Information shown
== == ==
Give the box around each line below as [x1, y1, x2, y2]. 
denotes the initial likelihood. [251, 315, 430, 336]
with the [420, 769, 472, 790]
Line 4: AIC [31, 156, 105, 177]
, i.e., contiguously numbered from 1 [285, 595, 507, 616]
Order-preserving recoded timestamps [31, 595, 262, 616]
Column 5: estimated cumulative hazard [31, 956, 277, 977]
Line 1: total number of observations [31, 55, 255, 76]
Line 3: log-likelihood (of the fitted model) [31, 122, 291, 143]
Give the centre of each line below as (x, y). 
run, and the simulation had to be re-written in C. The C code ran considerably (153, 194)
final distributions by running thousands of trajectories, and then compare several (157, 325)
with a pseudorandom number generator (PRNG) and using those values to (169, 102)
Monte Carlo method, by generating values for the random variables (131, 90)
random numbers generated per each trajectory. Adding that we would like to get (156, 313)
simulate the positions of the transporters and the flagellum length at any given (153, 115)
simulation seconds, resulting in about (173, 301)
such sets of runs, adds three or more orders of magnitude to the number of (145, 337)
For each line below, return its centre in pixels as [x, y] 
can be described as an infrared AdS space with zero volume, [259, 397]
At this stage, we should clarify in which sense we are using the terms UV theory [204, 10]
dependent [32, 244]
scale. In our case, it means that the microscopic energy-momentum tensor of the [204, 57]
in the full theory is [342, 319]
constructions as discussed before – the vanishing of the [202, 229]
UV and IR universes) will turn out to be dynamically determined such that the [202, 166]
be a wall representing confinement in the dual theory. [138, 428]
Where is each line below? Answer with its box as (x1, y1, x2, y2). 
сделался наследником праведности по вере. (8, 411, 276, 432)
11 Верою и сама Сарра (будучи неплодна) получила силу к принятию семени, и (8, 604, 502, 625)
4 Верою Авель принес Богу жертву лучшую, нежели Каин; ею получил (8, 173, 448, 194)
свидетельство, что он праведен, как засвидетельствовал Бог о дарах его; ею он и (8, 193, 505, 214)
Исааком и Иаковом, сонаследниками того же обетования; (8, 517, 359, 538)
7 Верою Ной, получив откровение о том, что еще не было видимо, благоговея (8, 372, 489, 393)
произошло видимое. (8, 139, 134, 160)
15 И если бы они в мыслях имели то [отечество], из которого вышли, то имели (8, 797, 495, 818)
== == ==
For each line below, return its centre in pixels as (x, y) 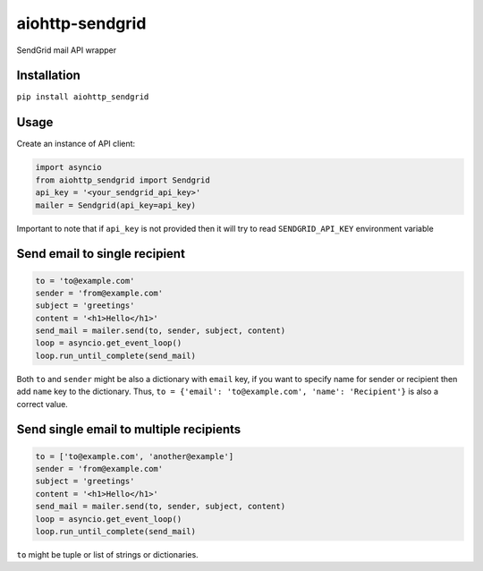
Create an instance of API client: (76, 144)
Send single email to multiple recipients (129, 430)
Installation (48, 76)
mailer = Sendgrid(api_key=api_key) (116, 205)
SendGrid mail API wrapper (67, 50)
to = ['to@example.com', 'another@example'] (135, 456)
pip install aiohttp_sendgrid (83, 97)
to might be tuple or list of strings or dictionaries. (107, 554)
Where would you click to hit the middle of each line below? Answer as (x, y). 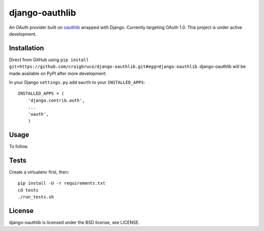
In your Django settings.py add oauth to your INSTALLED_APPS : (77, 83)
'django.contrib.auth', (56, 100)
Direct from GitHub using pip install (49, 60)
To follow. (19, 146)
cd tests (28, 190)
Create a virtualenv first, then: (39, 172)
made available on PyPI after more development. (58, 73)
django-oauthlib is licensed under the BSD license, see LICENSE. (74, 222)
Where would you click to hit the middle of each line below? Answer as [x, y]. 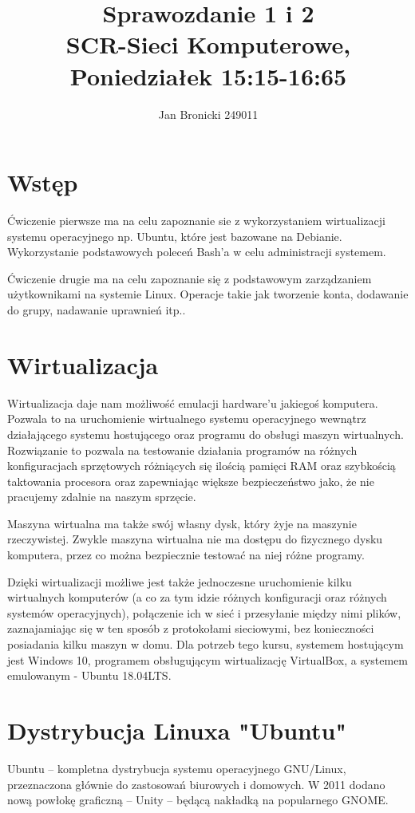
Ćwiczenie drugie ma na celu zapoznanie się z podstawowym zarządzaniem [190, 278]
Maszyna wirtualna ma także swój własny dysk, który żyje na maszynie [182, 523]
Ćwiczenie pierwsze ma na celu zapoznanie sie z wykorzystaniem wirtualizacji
== == ==
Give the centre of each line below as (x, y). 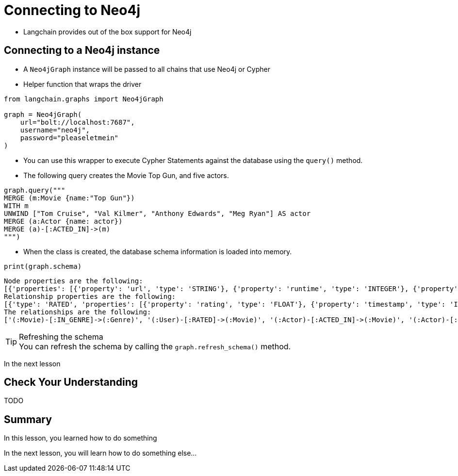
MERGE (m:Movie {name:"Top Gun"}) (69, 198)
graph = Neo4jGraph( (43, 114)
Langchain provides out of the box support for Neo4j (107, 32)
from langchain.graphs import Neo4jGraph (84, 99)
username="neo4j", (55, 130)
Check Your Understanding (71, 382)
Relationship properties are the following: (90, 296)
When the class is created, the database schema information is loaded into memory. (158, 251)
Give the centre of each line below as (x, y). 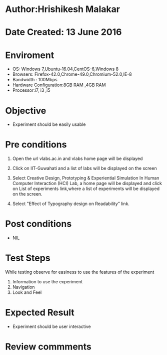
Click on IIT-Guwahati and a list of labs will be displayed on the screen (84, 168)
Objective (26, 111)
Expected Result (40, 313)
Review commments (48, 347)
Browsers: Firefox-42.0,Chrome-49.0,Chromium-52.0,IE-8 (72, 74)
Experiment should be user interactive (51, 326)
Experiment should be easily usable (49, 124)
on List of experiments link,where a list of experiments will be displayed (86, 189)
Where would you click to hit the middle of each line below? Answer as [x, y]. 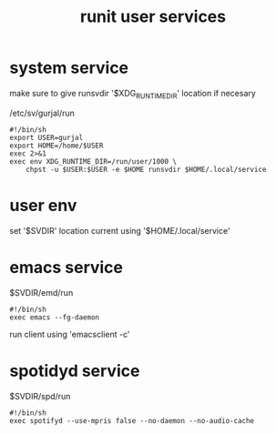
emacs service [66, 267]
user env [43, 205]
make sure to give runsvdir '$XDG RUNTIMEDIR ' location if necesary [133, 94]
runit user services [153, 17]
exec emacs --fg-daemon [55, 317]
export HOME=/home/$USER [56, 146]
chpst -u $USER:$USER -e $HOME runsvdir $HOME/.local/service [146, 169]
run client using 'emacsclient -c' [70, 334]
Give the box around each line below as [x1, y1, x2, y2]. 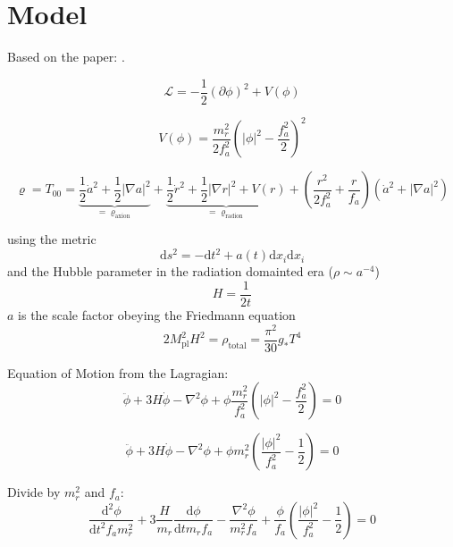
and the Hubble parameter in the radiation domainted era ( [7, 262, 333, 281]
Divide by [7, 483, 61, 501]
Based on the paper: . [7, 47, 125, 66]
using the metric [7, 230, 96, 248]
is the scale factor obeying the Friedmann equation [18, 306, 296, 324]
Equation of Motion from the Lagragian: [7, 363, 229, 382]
== == ==
What this task involves
Search the listing above for lines containing "client", and copy them.

Response to the exercise
Create an instance of API client: (76, 144)
run client using 'emacsclient -c' [70, 334]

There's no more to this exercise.